Introduction to Green Garlic

Week 6's take included four heads of lettuce, Swiss chard, zucchini and summer squash, fennel, broccoli, and a strange, four-foot vegetable known as green garlic. In advance of getting the green garlic, I scoured the web for green garlic recipes and found a few. Recipes had instructions such as “snap off and chop the scape” and “peel the brown outer layer.” This left me confused until I watched a video about what green garlic looks like and what the different parts are called. At the bottom of the plant is a familiar bulb of garlic that has not been “cured.” Curing dries out the garlic bulb making it easy to store for longer periods of time. The green stem in the middle of the plant with the slight bulge at the top contains a flower and is called a “scape.” This is edible and has a mild garlic flavor.
I was eager to cook with this familiar, yet strange vegetable and found Penne with Roasted Garlic, Pancetta and Arugula. This dish was perfect because it not only used the garlic from this week’s selection, but also used some of the arugula that I still had from Week 5. And I love combining two or more of my weekly vegetables in a single recipe.

Roasting Garlic
Because roasting garlic can take anywhere from forty minutes to more than an hour, I roasted it the day before. The recipe called for 6 bulbs, and I only had 4 so I supplemented with regular garlic. In the picture, the green garlic bulbs are the smaller, pinker ones and the regular garlic is larger with papery skin. To roast garlic, simply cut off the tops such that the cloves are exposed, drizzle with olive oil (I used extra virgin), cover with foil and place in the oven for at least 45 minutes at 375 degrees. Roasted garlic can be enjoyed on its own as a spread. Once roasted, squeeze the cloves out (they should be soft and creamy) and spread onto bread for a delicious appetizer.

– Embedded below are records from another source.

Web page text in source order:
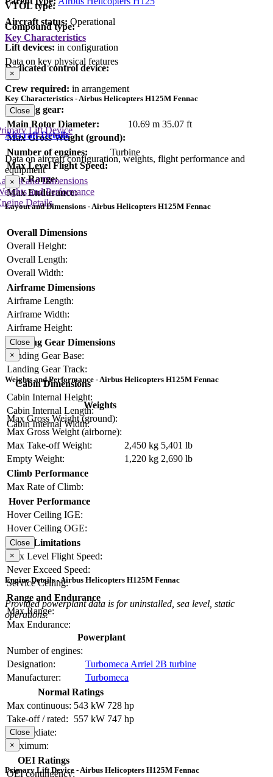
Aircraft status: Operational
VTOL type:
Compound type:
Lift devices: in configuration
Dedicated control device:
Crew required: in arrangement
Landing gear:
Key Characteristics
Data on key physical features
×
Key Characteristics - Airbus Helicopters H125M Fennac
Main Rotor Diameter: 10.69 m 35.07 ft
Max Gross Weight (ground):
Number of engines:
Turbine
Max Level Flight Speed:
Max Range:
Max Endurance:
Close
Aircraft Details
Data on aircraft configuration, weights, flight performance and
equipment
and Dimensions
and Performance
Details
Lift Device
×
Layout and Dimensions - Airbus Helicopters H125M Fennac
Overall Dimensions
Overall Height:
Overall Length:
Overall Width:
Airframe Dimensions
Airframe Length:
Airframe Width:
Airframe Height:
Landing Gear Dimensions
Landing Gear Base:
Landing Gear Track:
Cabin Dimensions
Cabin Internal Height:
Cabin Internal Length:
Cabin Internal Width:
Close
×
Weights and Performance - Airbus Helicopters H125M Fennac
Weights
Max Gross Weight (ground):
Max Gross Weight (airborne):
Max Take-off Weight:
2,450 kg 5,401 lb
Empty Weight:
1,220 kg 2,690 lb
Climb Performance
Max Rate of Climb:
Hover Performance
Hover Ceiling IGE:
Hover Ceiling OGE:
Limitations
Max Level Flight Speed:
Never Exceed Speed:
Service Ceiling:
Range and Endurance
Max Range:
Max Endurance:
Close
×
Engine Details - Airbus Helicopters H125M Fennac
Provided powerplant data is for uninstalled, sea level, static
operations.
Powerplant
Number of engines:
Designation:
Turbomeca Arriel 2B turbine
Manufacturer:
Turbomeca
Normal Ratings
Max continuous: 543 kW 728 hp
Take-off / rated:
557 kW 747 hp
Intermediate:
Maximum:
OEI Ratings
OEI contingency:
Close
×
Primary Lift Device - Airbus Helicopters H125M Fennac

Penne With Roasted Garlic, Pancetta and Arugula

Some thoughts on the eventual dish I created: Overall, it was very good--and I would make it again--but it could use some modification. First, I never cooked with pancetta before and didn’t remember what it tasted like (but I’m sure I’ve had it in a restaurant before). The pancetta was on the salty side but came out as crispy as bacon, even though at first, it appeared fattier. In the future, I would likely use bacon instead. Second, when adding the garlic, my intuition told me that the 6 bulbs I had roasted was too much and I added only half the garlic stated in the recipe. That proved to be plenty and the garlic gave the dish a surprisingly cheesy, creamy texture. The wilted arugula added a delicious spiciness, rounding out the dish. Yum!

Monday, June 21, 2010

Sautéed Collard Greens with Ham

Week five is the first week where everything I received was green. Strawberries, which were the only non-green item up until now, are done for the season. My take included more of the same: four heads of lettuce, spinach, kale, arugula, collards, and now, two new additions: scallions and chard.  After another hour of back-breaking work, I also picked a quart of sugar snap peas and a quart of snow peas.  Scallions were in a choice group with radicchio (this means that from this group, I pick two items in any combination I choose). I chose two bunches of scallions and no radicchio. I’ll be honest: no matter how many times I’ve had radicchio, I’ve never liked it. Its bitter taste is just too overwhelming for me and I always push it to the side of the plate whenever it comes with my salad. At the same time, I love scallions and was sure I could make lots of interesting things with them.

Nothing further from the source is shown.